Background: In dentistry, barrier membranes are used for guided tissue regeneration (GTR) and guided bone regeneration (GBR). Various membranes are commercially available and extensive research and development of novel membranes have been conducted. In general, membranes are required to provide barrier function, biosafety, biocompatibility and appropriate mechanical properties. In addition, membranes are expected to be bioactive to promote tissue regeneration.Objectives: This review aims to organize the fundamental characteristics of the barrier membranes that are available and studied for dentistry, based on their components. Results: The principal components of barrier membranes are divided into nonbiodegradable and biodegradable materials. Nonbiodegradable membranes are manufactured from synthetic polymers, metals or composites of these materials.

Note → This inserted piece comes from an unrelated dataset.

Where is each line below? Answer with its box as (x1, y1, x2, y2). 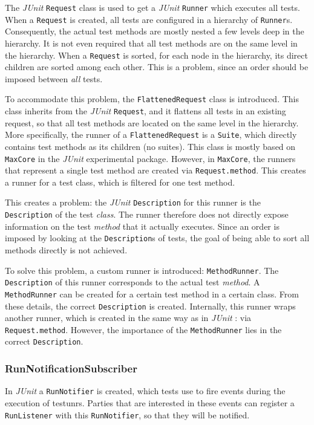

The first reported barrier membrane was made from expanded polytetrafluoroethylene (e-PTFE). Titanium has also been applied for dental regenerative therapy and shows favorable barrier function. Biodegradable membranes are mainly made from natural and synthetic polymers. Collagens are popular materials that are processed for clinical use by crosslinking. Aliphatic polyesters and their copolymers have been relatively recently introduced into GTR and GBR treatments. In addition, to improve the tissue regenerative function and mechanical strength of biodegradable membranes, inorganic materials such as calcium phosphate and bioactive glass have been incorporated at the research stage. Conclusions: Currently, there are still insufficient guidelines for barrier membrane choice in GTR and GBR, therefore dentists are required to understand the characteristics of barrier membranes.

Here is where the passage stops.